- Born: 7 December 1658 Constantinople, Ottoman Empire (present day Istanbul, Turkey)
- Died: c. 1726–27 (aged 68–69) Istanbul, Ottoman Empire
- Burial place: Ayazpaşa Cemetery, Taksim Square, Istanbul, Turkey

= Silahdar Findiklili Mehmed Agha =

Ottoman official and historian (1658-c.1727)

Silahdar Fındıklılı Mehmed Ağa (7 December 1658– c. 1726–27) was an Ottoman historian, serving under sultans Mehmed IV, Suleiman II, Ahmed II, Mustafa II and Ahmed III.

==Early life==
Silahdar Fındıklılı Mehmed Ağa was born on 7 December 1658 in the district of Fındıklı in Galata, Mehmed Ağa, who entered the palace at a young age, was brought up under the patronage of Baş Musahib Şahin Ağa at the time. He was included in Hasbahçe gardeners on 9 February 1674 and then as page in the privy chamber. He rose to higher positions in a short time, serving under sultan Mehmed IV.

==Campaigns==
Mehmed Ağa personally participated in the Vienna Expedition in 1683 and expressed the troubles that were taken after he left the army with his army. In 1688, Witnessing Mehmed IV's dismissal and rebellion of janissaries, Mehmed Ağa, the new sultan. He was in his service at the time of S. He was found near the sultan because of his work and recorded the events with great care and detail. With this rivals, ulema masters, were admitted to the presence of the sultan in the Bağdad Mansion in Hasbahçe and expressed their discomfort about İsmail Pasha.

==Works==
As stated briefly above, Silahdar Mehmed Ağa continued to write his work from the place where his Fezleke left because of his admiration to Katib Çelebi. Silahdar Findiklili Mehmed Agha wrote historical chronicles such as "Zeyl-i Fezleke" ("Postscript to the Fezleke," the Fezleke being an earlier work by the historian Kâtip Çelebi), which is today commonly known as Silahdar Tarihi (The History of Sword-Bearer).

===ZeyliFelekze===
Zeyl-i Fezleke has seven detected copies. Three of them are in various libraries in Istanbul, one in the Manisa General Library and one in Vienna.In addition, it is not known where the copy of Halis Efendi used by Ahmet Refik Bey in the publication of a work in the Turkish Historical Society Library. A second volume of his work was entitled Nusretname (The Book of Victories). These together recorded the events which occurred prior to and during his lifetime. They present both the events in Constantinople (such as the fire of 1660 which destroyed most of the city) but also his experience during the campaigns of Kara Mustafa Pasha and the battle of Vienna.

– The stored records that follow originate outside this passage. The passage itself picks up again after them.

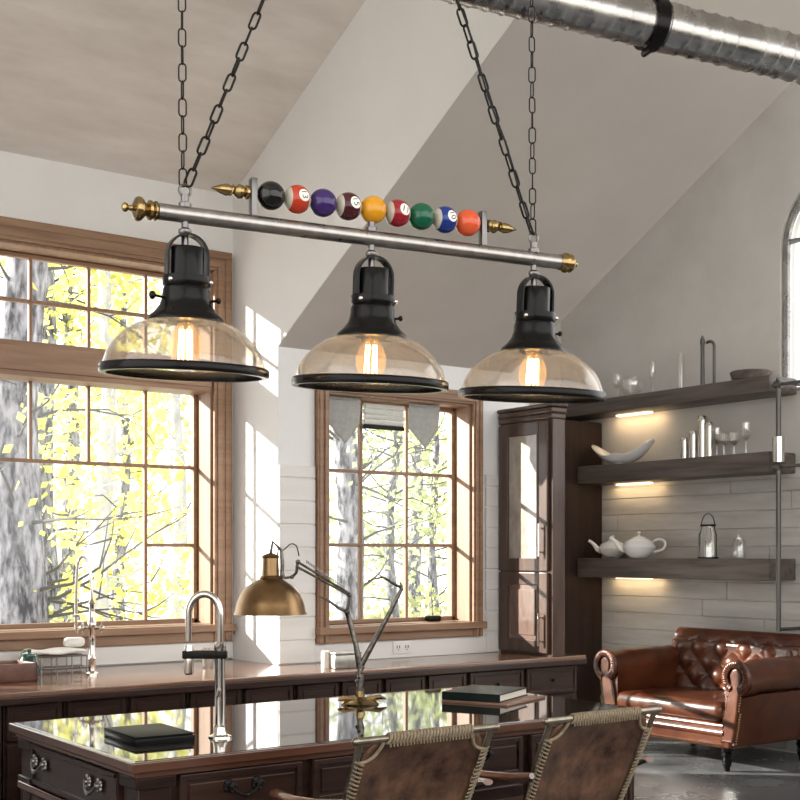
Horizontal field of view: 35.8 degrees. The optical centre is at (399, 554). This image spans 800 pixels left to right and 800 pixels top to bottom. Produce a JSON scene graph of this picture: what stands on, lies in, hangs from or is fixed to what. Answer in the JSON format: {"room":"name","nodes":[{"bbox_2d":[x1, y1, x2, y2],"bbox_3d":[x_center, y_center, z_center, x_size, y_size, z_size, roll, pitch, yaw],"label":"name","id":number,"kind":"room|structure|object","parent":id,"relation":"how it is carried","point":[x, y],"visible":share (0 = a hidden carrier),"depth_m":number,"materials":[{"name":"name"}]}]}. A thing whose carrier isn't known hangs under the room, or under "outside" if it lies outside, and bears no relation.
{"room":"kitchen","nodes":[
{"label":"kitchen","id":0,"kind":"room"},
{"bbox_2d":[0,151,232,666],"bbox_3d":[-3.338,-0.380,6.636,5.610,3.960,0.240,0,0,-36],"label":"wall","id":1,"kind":"structure","parent":0,"point":[31,188],"depth_m":7.57,"materials":[{"name":"white paint"}]},
{"bbox_2d":[0,641,232,666],"bbox_3d":[-3.305,0.620,6.500,5.465,0.120,0.017,0,0,-36],"label":"boarding","id":2,"kind":"structure","parent":1,"relation":"attached to","point":[172,652],"depth_m":7.68,"materials":[{"name":"white wood"}]},
{"bbox_2d":[0,216,235,650],"bbox_3d":[-2.478,-0.705,7.216,3.265,2.530,0.315,0,0,-36],"label":"window","id":3,"kind":"structure","parent":1,"relation":"in","point":[28,361],"depth_m":7.79,"materials":[{"name":"brown wood"}]},
{"bbox_2d":[0,0,364,194],"bbox_3d":[-2.973,-2.759,5.862,5.690,1.023,1.921,0,0,-36],"label":"ceiling","id":4,"kind":"structure","parent":0,"point":[95,84],"depth_m":7.01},
{"bbox_2d":[233,0,514,664],"bbox_3d":[0.014,-0.775,6.695,0.120,4.750,4.090,0,0,-36],"label":"wall","id":5,"kind":"structure","parent":0,"point":[398,67],"depth_m":7.35,"materials":[{"name":"white paint"}]},
{"bbox_2d":[294,348,510,653],"bbox_3d":[-0.005,0.152,8.344,1.790,2.896,0.240,0,0,-36],"label":"wall","id":6,"kind":"structure","parent":0,"point":[315,362],"depth_m":8.16,"materials":[{"name":"white paint"}]},
{"bbox_2d":[279,464,500,664],"bbox_3d":[0.019,0.061,8.202,1.897,1.243,0.017,0,0,-36],"label":"boarding","id":7,"kind":"structure","parent":6,"relation":"attached to","point":[297,645],"depth_m":7.77,"materials":[{"name":"white wood"}]},
{"bbox_2d":[393,640,411,653],"bbox_3d":[0.015,0.609,8.181,0.150,0.084,0.010,0,0,-36],"label":"wall outlet","id":8,"kind":"object","parent":7,"relation":"attached to","point":[405,646],"visible":1,"depth_m":8.18,"materials":[{"name":"white plastic"}]},
{"bbox_2d":[314,389,486,643],"bbox_3d":[-0.040,-0.282,8.272,1.370,1.685,0.315,0,0,-36],"label":"window","id":9,"kind":"structure","parent":6,"relation":"in","point":[464,475],"depth_m":8.43,"materials":[{"name":"brown wood"}]},
{"bbox_2d":[329,396,360,442],"bbox_3d":[-0.363,-0.872,8.022,0.252,0.305,0.028,0,0,-36],"label":"pennant","id":10,"kind":"object","parent":9,"relation":"hanging from","point":[344,412],"visible":0.87,"depth_m":8.02,"materials":[{"name":"grey fabric"}]},
{"bbox_2d":[362,403,404,430],"bbox_3d":[-0.109,-0.919,8.250,0.330,0.168,0.048,0,0,-36],"label":"window blind","id":11,"kind":"object","parent":9,"relation":"attached to","point":[391,417],"visible":1,"depth_m":8.23,"materials":[{"name":"fabric"}]},
{"bbox_2d":[408,403,439,447],"bbox_3d":[0.163,-0.872,8.405,0.252,0.305,0.028,0,0,-36],"label":"pennant","id":12,"kind":"object","parent":9,"relation":"hanging from","point":[423,419],"visible":1,"depth_m":8.40,"materials":[{"name":"grey fabric"}]},
{"bbox_2d":[425,615,440,621],"bbox_3d":[0.225,0.434,8.462,0.120,0.040,0.050,0,0,-36],"label":"window crank","id":13,"kind":"object","parent":9,"relation":"attached to","point":[431,618],"depth_m":8.44,"materials":[{"name":"black metal"}]},
{"bbox_2d":[511,355,528,407],"bbox_3d":[0.787,-1.500,8.921,0.170,6.200,0.240,0,0,-36],"label":"wall pier","id":14,"kind":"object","parent":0,"point":[519,374],"depth_m":8.83,"materials":[{"name":"white paint"}]},
{"bbox_2d":[278,0,799,372],"bbox_3d":[0.909,-2.212,6.988,1.907,2.116,3.510,0,0,-36],"label":"ceiling","id":15,"kind":"structure","parent":0,"point":[622,135],"depth_m":6.97,"materials":[{"name":"beige paint"}]},
{"bbox_2d":[529,322,560,405],"bbox_3d":[1.311,-1.500,12.109,0.930,6.200,0.200,0,0,-36],"label":"wall","id":16,"kind":"structure","parent":0,"point":[549,364],"depth_m":12.09,"materials":[{"name":"grey paint"}]},
{"bbox_2d":[561,82,799,753],"bbox_3d":[4.672,-1.500,8.111,0.200,6.200,10.620,0,0,-36],"label":"wall","id":17,"kind":"structure","parent":0,"point":[710,267],"depth_m":10.69,"materials":[{"name":"grey paint"}]},
{"bbox_2d":[565,375,796,420],"bbox_3d":[2.306,-1.348,10.885,0.358,0.144,2.550,0,0,-36],"label":"wall shelf","id":18,"kind":"object","parent":17,"relation":"attached to","point":[754,388],"visible":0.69,"depth_m":10.53,"materials":[{"name":"brown wood"}]},
{"bbox_2d":[677,353,677,387],"bbox_3d":[2.433,-1.585,10.729,0.060,0.330,0.060,0,0,-36],"label":"glass vase","id":19,"kind":"object","parent":18,"relation":"on","point":[677,353],"visible":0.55,"depth_m":10.74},
{"bbox_2d":[700,335,704,384],"bbox_3d":[2.563,-1.640,10.482,0.048,0.440,0.047,0,0,-36],"label":"candlestick","id":20,"kind":"object","parent":18,"relation":"on","point":[702,340],"visible":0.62,"depth_m":10.47,"materials":[{"name":"grey metal"}]},
{"bbox_2d":[706,340,715,382],"bbox_3d":[2.619,-1.616,10.406,0.048,0.392,0.108,0,0,-36],"label":"rod","id":21,"kind":"object","parent":18,"relation":"on","point":[712,342],"visible":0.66,"depth_m":10.37,"materials":[{"name":"grey metal"}]},
{"bbox_2d":[729,369,771,379],"bbox_3d":[2.868,-1.460,10.114,0.340,0.080,0.340,0,0,-36],"label":"shallow bowl","id":22,"kind":"object","parent":18,"relation":"on","point":[743,373],"visible":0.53,"depth_m":9.98,"materials":[{"name":"brown wood"}]},
{"bbox_2d":[577,451,794,485],"bbox_3d":[2.414,-0.731,10.720,0.339,0.179,2.155,0,0,-36],"label":"wall shelf","id":23,"kind":"object","parent":17,"relation":"attached to","point":[754,463],"visible":0.97,"depth_m":10.47,"materials":[{"name":"brown wood"}]},
{"bbox_2d":[591,439,653,463],"bbox_3d":[2.017,-0.923,11.241,0.208,0.212,0.746,0,0,-36],"label":"scalloped bowl","id":24,"kind":"object","parent":23,"relation":"on","point":[640,451],"visible":0.84,"depth_m":11.12,"materials":[{"name":"white ceramic"}]},
{"bbox_2d":[681,437,687,457],"bbox_3d":[2.450,-0.915,10.654,0.067,0.190,0.067,0,0,-36],"label":"canister","id":25,"kind":"object","parent":23,"relation":"on","point":[684,441],"visible":0.73,"depth_m":10.62,"materials":[{"name":"white ceramic"}]},
{"bbox_2d":[689,431,697,457],"bbox_3d":[2.509,-0.940,10.574,0.071,0.240,0.071,0,0,-36],"label":"canister","id":26,"kind":"object","parent":23,"relation":"on","point":[693,435],"visible":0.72,"depth_m":10.54,"materials":[{"name":"silver metal"}]},
{"bbox_2d":[698,415,706,456],"bbox_3d":[2.566,-1.000,10.495,0.075,0.360,0.075,0,0,-36],"label":"canister","id":27,"kind":"object","parent":23,"relation":"on","point":[702,420],"visible":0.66,"depth_m":10.46,"materials":[{"name":"silver metal"}]},
{"bbox_2d":[706,422,712,455],"bbox_3d":[2.611,-0.970,10.434,0.062,0.300,0.062,0,0,-36],"label":"canister","id":28,"kind":"object","parent":23,"relation":"on","point":[709,425],"visible":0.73,"depth_m":10.41,"materials":[{"name":"silver metal"}]},
{"bbox_2d":[602,477,799,750],"bbox_3d":[3.317,0.477,9.785,0.019,2.206,5.920,0,0,-36],"label":"boarding","id":29,"kind":"structure","parent":17,"relation":"attached to","point":[635,612],"depth_m":10.76,"materials":[{"name":"white wood"}]},
{"bbox_2d":[577,558,794,580],"bbox_3d":[2.414,0.124,10.720,0.339,0.189,2.155,0,0,-36],"label":"wall shelf","id":30,"kind":"object","parent":29,"relation":"attached to","point":[618,568],"visible":1,"depth_m":10.47,"materials":[{"name":"brown wood"}]},
{"bbox_2d":[588,535,625,557],"bbox_3d":[1.960,-0.077,11.431,0.260,0.214,0.393,0,0,-34],"label":"teapot","id":31,"kind":"object","parent":30,"relation":"on","point":[608,549],"visible":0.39,"depth_m":11.35,"materials":[{"name":"white ceramic"}]},
{"bbox_2d":[609,531,666,557],"bbox_3d":[2.113,-0.091,10.997,0.451,0.243,0.295,0,0,-9],"label":"teapot","id":32,"kind":"object","parent":30,"relation":"on","point":[638,546],"visible":0.99,"depth_m":10.91,"materials":[{"name":"white ceramic"}]},
{"bbox_2d":[697,513,718,558],"bbox_3d":[2.604,-0.162,10.460,0.176,0.384,0.183,0,0,-36],"label":"glass lantern","id":33,"kind":"object","parent":30,"relation":"on","point":[707,550],"visible":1,"depth_m":10.43,"materials":[{"name":"black metal"}]},
{"bbox_2d":[704,547,711,556],"bbox_3d":[2.604,-0.026,10.460,0.060,0.088,0.060,0,0,-36],"label":"candle","id":34,"kind":"object","parent":33,"relation":"on","point":[707,550],"depth_m":10.44,"materials":[{"name":"white wax"}]},
{"bbox_2d":[771,378,799,631],"bbox_3d":[3.327,-0.385,9.396,0.414,2.008,0.955,0,0,-36],"label":"upright","id":35,"kind":"object","parent":29,"relation":"attached to","point":[778,442],"visible":1,"depth_m":9.63,"materials":[{"name":"grey metal"}]},
{"bbox_2d":[782,196,799,390],"bbox_3d":[3.493,-2.204,9.647,0.070,1.772,1.200,0,0,-36],"label":"window","id":36,"kind":"structure","parent":17,"relation":"in","point":[788,241],"depth_m":10.07,"materials":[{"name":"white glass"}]},
{"bbox_2d":[634,735,799,799],"bbox_3d":[1.680,1.650,5.934,13.300,0.100,10.620,0,0,-36],"label":"floor","id":37,"kind":"structure","parent":0,"point":[679,770],"depth_m":8.98,"materials":[{"name":"concrete"}]},
{"bbox_2d":[0,707,1,799],"bbox_3d":[-2.365,1.163,6.114,0.666,0.873,0.509,0,0,-36],"label":"base cabinet","id":38,"kind":"object","parent":37,"relation":"on","point":[0,707],"visible":0.89,"depth_m":6.14,"materials":[{"name":"brown wood"}]},
{"bbox_2d":[2,702,62,799],"bbox_3d":[-1.969,1.163,6.403,0.306,0.873,0.509,0,0,-36],"label":"base cabinet","id":39,"kind":"object","parent":37,"relation":"on","point":[11,753],"visible":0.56,"depth_m":6.16,"materials":[{"name":"brown wood"}]},
{"bbox_2d":[63,693,184,718],"bbox_3d":[-1.565,1.163,6.697,0.686,0.873,0.509,0,0,-36],"label":"base cabinet","id":40,"kind":"object","parent":37,"relation":"on","point":[87,708],"visible":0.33,"depth_m":6.49,"materials":[{"name":"brown wood"}]},
{"bbox_2d":[185,686,292,708],"bbox_3d":[-1.011,1.163,7.100,0.676,0.873,0.509,0,0,-36],"label":"base cabinet","id":41,"kind":"object","parent":37,"relation":"on","point":[281,693],"visible":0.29,"depth_m":6.93,"materials":[{"name":"brown wood"}]},
{"bbox_2d":[9,687,646,799],"bbox_3d":[-0.249,1.140,5.248,2.447,0.920,1.220,0,0,-36],"label":"kitchen island","id":42,"kind":"object","parent":37,"relation":"on","point":[304,747],"visible":0.66,"depth_m":4.72,"materials":[{"name":"brown wood"}]},
{"bbox_2d":[104,723,194,745],"bbox_3d":[-0.933,0.665,4.596,0.231,0.030,0.311,0,0,-34],"label":"notebook","id":43,"kind":"object","parent":42,"relation":"on","point":[157,733],"visible":1,"depth_m":4.52,"materials":[{"name":"black paper"}]},
{"bbox_2d":[182,590,231,739],"bbox_3d":[-0.711,0.406,4.599,0.183,0.548,0.122,0,0,26],"label":"tap","id":44,"kind":"object","parent":42,"relation":"on","point":[219,653],"visible":1,"depth_m":4.58,"materials":[{"name":"silver metal"}]},
{"bbox_2d":[233,540,403,705],"bbox_3d":[-0.372,0.306,5.646,0.777,0.748,0.338,0,0,0],"label":"desk lamp","id":45,"kind":"object","parent":42,"relation":"on","point":[269,595],"visible":1,"depth_m":5.61,"materials":[{"name":"gold metal"}]},
{"bbox_2d":[442,695,544,706],"bbox_3d":[0.442,0.675,5.800,0.340,0.010,0.400,0,0,32],"label":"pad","id":46,"kind":"object","parent":42,"relation":"on","point":[527,698],"visible":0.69,"depth_m":5.66,"materials":[{"name":"brown"}]},
{"bbox_2d":[442,684,527,702],"bbox_3d":[0.402,0.651,5.821,0.290,0.038,0.350,0,0,27],"label":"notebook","id":47,"kind":"object","parent":46,"relation":"on","point":[477,693],"visible":1,"depth_m":5.72,"materials":[{"name":"black paper"}]},
{"bbox_2d":[293,679,380,699],"bbox_3d":[-0.485,1.163,7.482,0.616,0.873,0.509,0,0,-36],"label":"base cabinet","id":48,"kind":"object","parent":37,"relation":"on","point":[336,689],"visible":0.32,"depth_m":7.26,"materials":[{"name":"brown wood"}]},
{"bbox_2d":[269,723,499,799],"bbox_3d":[-0.059,1.081,4.219,0.740,1.043,0.563,0,0,-36],"label":"bar chair","id":49,"kind":"object","parent":37,"relation":"on","point":[436,763],"visible":1,"depth_m":4.07,"materials":[{"name":"leather"}]},
{"bbox_2d":[381,673,465,692],"bbox_3d":[0.032,1.163,7.859,0.656,0.873,0.509,0,0,-36],"label":"base cabinet","id":50,"kind":"object","parent":37,"relation":"on","point":[447,680],"visible":0.2,"depth_m":7.66,"materials":[{"name":"brown wood"}]},
{"bbox_2d":[466,665,576,699],"bbox_3d":[0.691,1.163,8.338,0.966,0.873,0.509,0,0,-36],"label":"base cabinet","id":51,"kind":"object","parent":37,"relation":"on","point":[558,681],"visible":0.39,"depth_m":8.22,"materials":[{"name":"brown wood"}]},
{"bbox_2d":[0,652,586,706],"bbox_3d":[-2.117,0.711,6.639,7.550,0.062,1.152,0,0,-36],"label":"countertop","id":52,"kind":"structure","parent":51,"relation":"on","point":[136,680],"depth_m":7.16,"materials":[{"name":"brown wood"}]},
{"bbox_2d":[0,660,36,683],"bbox_3d":[-2.160,0.630,6.644,0.340,0.100,0.240,0,0,-42],"label":"wooden crate","id":53,"kind":"object","parent":52,"relation":"on","point":[11,671],"visible":1,"depth_m":6.61,"materials":[{"name":"red wood"}]},
{"bbox_2d":[20,648,39,676],"bbox_3d":[-2.068,0.600,6.895,0.120,0.160,0.120,0,0,-36],"label":"jar","id":54,"kind":"object","parent":52,"relation":"on","point":[29,656],"visible":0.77,"depth_m":6.87,"materials":[{"name":"teal glass"}]},
{"bbox_2d":[20,653,87,672],"bbox_3d":[-2.023,0.632,7.238,0.370,0.096,0.114,0,0,-33],"label":"dish rack","id":55,"kind":"object","parent":52,"relation":"on","point":[71,655],"visible":0.7,"depth_m":7.24,"materials":[{"name":"metal"}]},
{"bbox_2d":[21,647,86,654],"bbox_3d":[-2.023,0.561,7.238,0.342,0.040,0.155,0,0,-33],"label":"tea towel","id":56,"kind":"object","parent":55,"relation":"on","point":[57,650],"visible":0.9,"depth_m":7.21,"materials":[{"name":"white fabric"}]},
{"bbox_2d":[63,637,84,646],"bbox_3d":[-1.926,0.515,7.309,0.120,0.059,0.060,0,0,-36],"label":"cloth","id":57,"kind":"object","parent":56,"relation":"on","point":[69,641],"visible":1,"depth_m":7.29,"materials":[{"name":"white fabric"}]},
{"bbox_2d":[71,555,104,675],"bbox_3d":[-1.769,0.341,7.010,0.190,0.679,0.079,0,0,0],"label":"tap","id":58,"kind":"object","parent":52,"relation":"on","point":[91,627],"visible":1,"depth_m":7.00,"materials":[{"name":"silver metal"}]},
{"bbox_2d":[202,647,213,667],"bbox_3d":[-1.156,0.617,7.442,0.077,0.125,0.079,0,0,35],"label":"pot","id":59,"kind":"object","parent":52,"relation":"on","point":[207,663],"visible":0.57,"depth_m":7.42,"materials":[{"name":"ceramic"}]},
{"bbox_2d":[321,650,329,668],"bbox_3d":[-0.446,0.622,7.426,0.056,0.115,0.056,0,0,-36],"label":"pillar candle","id":60,"kind":"object","parent":52,"relation":"on","point":[325,655],"visible":1,"depth_m":7.40,"materials":[{"name":"white wax"}]},
{"bbox_2d":[329,650,361,668],"bbox_3d":[-0.337,0.630,7.448,0.191,0.100,0.106,0,0,-33],"label":"toaster","id":61,"kind":"object","parent":52,"relation":"on","point":[337,659],"visible":0.84,"depth_m":7.39,"materials":[{"name":"silver metal"}]},
{"bbox_2d":[497,404,567,656],"bbox_3d":[0.894,-0.168,8.483,0.195,1.695,0.577,0,0,-36],"label":"tall cabinet","id":62,"kind":"object","parent":52,"relation":"on","point":[532,437],"visible":0.98,"depth_m":8.39,"materials":[{"name":"brown wood"}]},
{"bbox_2d":[472,706,661,799],"bbox_3d":[0.588,1.081,4.690,0.740,1.043,0.563,0,0,-36],"label":"bar chair","id":63,"kind":"object","parent":37,"relation":"on","point":[590,755],"visible":0.98,"depth_m":4.56,"materials":[{"name":"brown leather"}]},
{"bbox_2d":[565,420,601,702],"bbox_3d":[1.489,0.175,11.708,0.666,2.850,0.598,0,0,-36],"label":"tall cabinet","id":64,"kind":"object","parent":37,"relation":"on","point":[583,503],"visible":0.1,"depth_m":11.55,"materials":[{"name":"brown wood"}]},
{"bbox_2d":[593,627,799,771],"bbox_3d":[2.461,1.107,9.854,1.044,0.985,1.586,0,0,-36],"label":"leather armchair","id":65,"kind":"object","parent":37,"relation":"on","point":[727,690],"visible":0.87,"depth_m":9.58,"materials":[{"name":"brown leather"}]},
{"bbox_2d":[617,685,724,721],"bbox_3d":[2.365,1.168,9.785,0.800,0.154,1.080,0,0,-36],"label":"seat cushion","id":66,"kind":"object","parent":65,"relation":"on","point":[679,703],"depth_m":9.61,"materials":[{"name":"leather"}]},
{"bbox_3d":[0.432,-3.210,2.806,7.600,0.120,7.029,0,0,-36],"label":"ceiling","id":67,"kind":"structure","parent":0,"visible":0},
{"bbox_2d":[98,0,605,403],"bbox_3d":[-0.058,-1.730,2.387,1.039,2.838,0.303,0,0,-27],"label":"pendant light","id":68,"kind":"object","parent":67,"relation":"hanging from","point":[186,301],"visible":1,"depth_m":2.34,"materials":[{"name":"metal"}]},
{"bbox_2d":[433,0,799,84],"bbox_3d":[1.263,-2.557,5.157,3.843,1.186,0.214,0,0,-21],"label":"ventilation duct","id":69,"kind":"object","parent":67,"relation":"hanging from","point":[667,27],"visible":0.99,"depth_m":5.03,"materials":[{"name":"silver metal"}]},
{"label":"outside","id":70,"kind":"structure","parent":0,"visible":0},
{"bbox_2d":[79,576,446,621],"bbox_3d":[-10.667,1.900,23.156,130.000,0.001,130.000,0,0,-36],"label":"ground","id":71,"kind":"structure","parent":70,"point":[442,582],"depth_m":56.63,"materials":[{"name":"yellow plant"}]},
{"bbox_2d":[48,590,80,622],"bbox_3d":[-4.371,1.203,15.878,1.902,1.508,1.863,0,0,-36],"label":"bush","id":72,"kind":"object","parent":71,"relation":"on","point":[56,619],"visible":0.02,"depth_m":15.90,"materials":[{"name":"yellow plant"}]},
{"bbox_2d":[0,266,160,621],"bbox_3d":[-5.278,-3.290,17.439,3.821,10.424,3.900,0,0,0],"label":"tree","id":73,"kind":"object","parent":71,"relation":"on","point":[49,326],"visible":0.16,"depth_m":17.42,"materials":[{"name":"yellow plant"}]},
{"bbox_2d":[0,256,188,621],"bbox_3d":[-7.951,-4.863,29.992,6.111,13.558,5.154,0,0,-36],"label":"tree","id":74,"kind":"object","parent":71,"relation":"on","point":[71,390],"visible":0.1,"depth_m":29.89,"materials":[{"name":"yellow plant"}]},
{"bbox_2d":[0,257,190,623],"bbox_3d":[-3.405,-2.583,11.203,3.362,9.018,3.113,0,0,-4],"label":"tree","id":75,"kind":"object","parent":71,"relation":"on","point":[24,598],"visible":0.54,"depth_m":10.74,"materials":[{"name":"grey plant"}]},
{"bbox_2d":[0,256,190,620],"bbox_3d":[-3.367,-2.557,14.517,3.555,8.942,3.874,0,0,-36],"label":"tree","id":76,"kind":"object","parent":71,"relation":"on","point":[104,485],"visible":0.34,"depth_m":14.46,"materials":[{"name":"yellow plant"}]},
{"bbox_2d":[53,275,190,621],"bbox_3d":[-5.735,-3.293,25.980,4.567,10.407,4.399,0,0,8],"label":"tree","id":77,"kind":"object","parent":71,"relation":"on","point":[131,443],"visible":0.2,"depth_m":25.93,"materials":[{"name":"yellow plant"}]},
{"bbox_2d":[82,273,190,618],"bbox_3d":[-3.959,-3.020,22.348,3.838,9.867,4.416,0,0,-36],"label":"tree","id":78,"kind":"object","parent":71,"relation":"on","point":[180,487],"visible":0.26,"depth_m":22.44,"materials":[{"name":"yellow plant"}]},
{"bbox_2d":[364,605,394,618],"bbox_3d":[-0.258,1.314,16.134,1.206,1.316,1.189,0,0,-36],"label":"bush","id":79,"kind":"object","parent":71,"relation":"on","point":[385,609],"visible":0.03,"depth_m":16.09,"materials":[{"name":"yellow plant"}]},
{"bbox_2d":[329,427,446,619],"bbox_3d":[-0.598,-2.747,13.786,3.083,9.325,2.956,0,0,-36],"label":"tree","id":80,"kind":"object","parent":71,"relation":"on","point":[345,454],"visible":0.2,"depth_m":13.78,"materials":[{"name":"grey plant"}]},
{"bbox_2d":[329,409,446,617],"bbox_3d":[-0.001,-2.001,18.478,3.813,7.818,4.161,0,0,-36],"label":"tree","id":81,"kind":"object","parent":71,"relation":"on","point":[396,464],"visible":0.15,"depth_m":18.66,"materials":[{"name":"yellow plant"}]},
{"bbox_2d":[329,410,446,614],"bbox_3d":[0.642,-4.106,31.030,5.146,12.035,4.842,0,0,-36],"label":"tree","id":82,"kind":"object","parent":71,"relation":"on","point":[411,558],"visible":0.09,"depth_m":31.06,"materials":[{"name":"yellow plant"}]},
{"bbox_2d":[331,413,446,607],"bbox_3d":[0.567,-2.474,24.067,3.939,8.773,3.955,0,0,-36],"label":"tree","id":83,"kind":"object","parent":71,"relation":"on","point":[432,572],"visible":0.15,"depth_m":23.91,"materials":[{"name":"grey plant"}]},
{"bbox_2d":[378,583,446,617],"bbox_3d":[0.613,1.218,21.212,2.060,1.502,2.063,0,0,-36],"label":"bush","id":84,"kind":"object","parent":71,"relation":"on","point":[434,610],"visible":0.12,"depth_m":21.25,"materials":[{"name":"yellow plant"}]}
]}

As we mentioned above in the resources section, Silahdar wrote the previous transfer while writing his work by referring to the resources written earlier. However, he did not transfer the information contained in these works as they were, and compared the resources with each other and completed the deficiencies from other sources. Thus, it can easily be said that Zeyl-i Fezleke contains more detailed information than any of these sources.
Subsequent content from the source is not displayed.